Who owns you?
Posted on April 2, 2008 at 3:17 pm By Ryan in Personal FinanceA major US Bank, a large vehicle financial firm and a student loan servicer own me.
Okay, so maybe that is a strong statement. They don’t really own me, but they sure do dictate what I do on a monthly basis. “Just as the rich rule the poor, so the borrower is servant to the lender” Proverbs 22:7.
My debt is fairly mundane. We have a mortgage, a small car payment and a little bit of remaining school loans from our bachelors degrees. Over the next two years or so this should all be reduced to just the mortgage. I don’t carry any credit card debt, and generally speaking we prefer to buy things in cash.
Why is all of that important, and more importantly why should you care? Well, you probably don’t care about my debt, but you really should be focused in on your own and getting out of it!
Let me qualify that last statement… Not all debt is bad debt. In a lot of cases you can borrow money to purchase an asset that will result in positive cash-flow, when that happens, that is generally good debt. All other debt is bad* and you should try to get the heck out of it as soon as possible.
* There are folks that will disagree with me on this point. They will counter with the fact that most folks cannot purchase a home with cash, therefore their mortgage is good debt. I’m not going to spend a lot of time arguing with people about that - my stance is with Robert Kiyosaki. Since my mortgage costs me money it is bad debt. I have a mortgage (so does Kiyosaki), and will continue to have one, it is still not good debt.
So why is debt bad? I mean, if I can afford the monthly payment then who really cares right? Wrong! If you are saddled with a monthly payment your actions are dictated by the owner of your debt (and your stuff).
Let’s take a hypothetical situation where you purchase a brand spanking new car. For sake of argument let’s pretend that the car costs you $30,000 and are able to buy it no money down.
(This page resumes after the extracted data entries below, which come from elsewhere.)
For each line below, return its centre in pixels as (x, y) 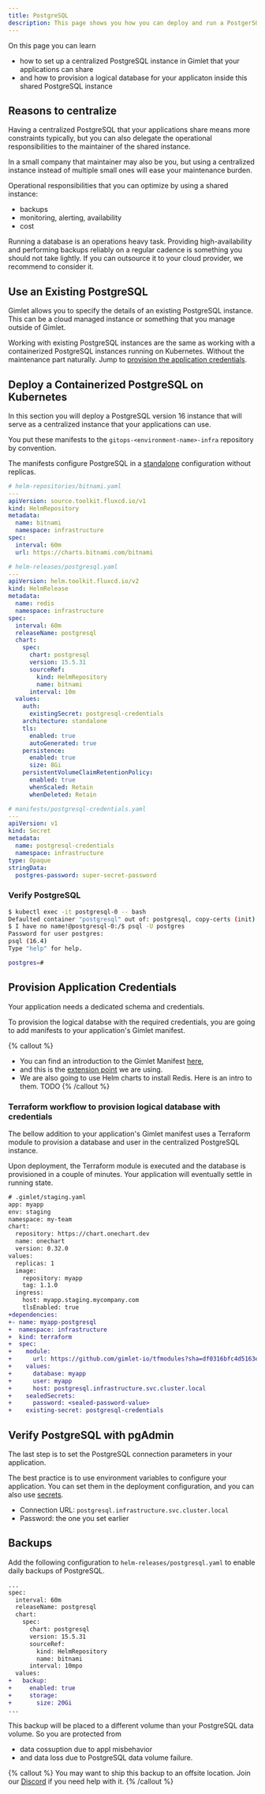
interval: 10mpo (56, 1666)
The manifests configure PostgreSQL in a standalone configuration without (129, 463)
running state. (31, 1183)
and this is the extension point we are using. (91, 1069)
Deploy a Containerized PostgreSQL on (106, 384)
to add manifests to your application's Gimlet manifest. (97, 1030)
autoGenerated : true (63, 743)
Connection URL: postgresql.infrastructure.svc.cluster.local (124, 1510)
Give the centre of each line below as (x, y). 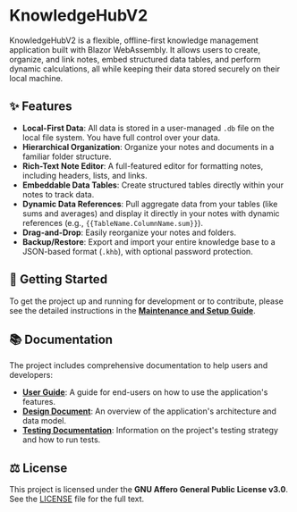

The whole thing is financed at 8% for 6 years and your monthly payment is going to be $526.00 a month.
- Initial Loan Amount: $30,000
- Interest Rate: 8%
- Term: 6 Years (72 Months)
- Monthly Payment: $526.00
So in our little scenario we are able to get this fantastic new car for only $526.00 per month! On the surface that may not be so bad, if you have the cash-flow to support the debt; however, lets peel back the onion a little bit.
First off, debt costs money. If you are not making positive cash-flow* as a result of your debt, then it is costing your money. In our car example, the final price of the car will be $37,871.80, or 26% more than the original purchase price. Since the car doesn’t pay you each month, it is bad-debt.
* I’m talking about hard cash in your pocket. Income less all expenses = cash-flow. This isn’t some goofy accounting calculation like IRR, or NOI or any of that other stuff. This is the money that hits your pocket book. You cannot count on things like appreciation. Just take a look at the current housing market. Potential appreciation is a very nice thing that typically happens, however if your investment does not throw off positive cash-flow, and requires debt to purchase, it is not a good investment.
If you don’t believe me try this: Go to the bank, ask the banker for $100,000 so that you can invest in the stock market or buy mutual funds. You are about 99.9% likely to walk out with a bruised ego and no more money in your pocket than you had when you walked in.
Next, by paying someone else you are given away your potential returns. For sake of argument let’s pretend that you could invest your $526 per month and earn 8% on it. At the end of 72 months that investment of $526 per month would be worth approximately $43,000 (Depending on your tax rate). That is a full $13,000 more than you would have had to pay for the car in the first place. Had you been investing that money rather than spending it paying for the debt, at the end of 72 months, you could be almost half way to a cash purchase of another new car - without spending any more money!!!
Third, what if something happens? If you lose your job, have an unexpected major expense, or any number of things you may really need that $526 to help pay for something. After you get off the phone pouring your heart out to the finance company asking for extensions etc… you will still need to pay $526 that month. Your big expense will likely have to be financed, by another loan, and will have costs associated with it as well. Thus begins the viscous cycle of bad debt.
This is the cycle that is just beating down a lot of consumers today. Think about it this way. If you have to finance an unexpected cost, and that finance charge is $50 a month you have effectively lost $50 per month in cash-flow until it is paid off. If that were to happen to you twice a year for the next 3 years you’d have lost approximately $300 per month in cash-flow while you pay off your debts. This cycle can easily continue until you can no longer meet your monthly obligations to you creditors - that is an ugly place to be in.
So… bad debt is no good. It inflates the price that you pay for something, takes away your potential future interest income on your cash, limits your flexibility on a month to month basis, and has the possibility to throw you into a financial tail spin. I don’t know about you, but I don’t really like the feeling of being owned by someone else. Having my actions dictated by others based upon my indebtedness is no fun at all. Debt sucks. Get out of it.
Getting out of debt is easier said than done. However, getting out of debt is not impossible! I’ll talk about this a little bit and go through my own experiences as I’ve paid down mountains of consumer debt over the past few years.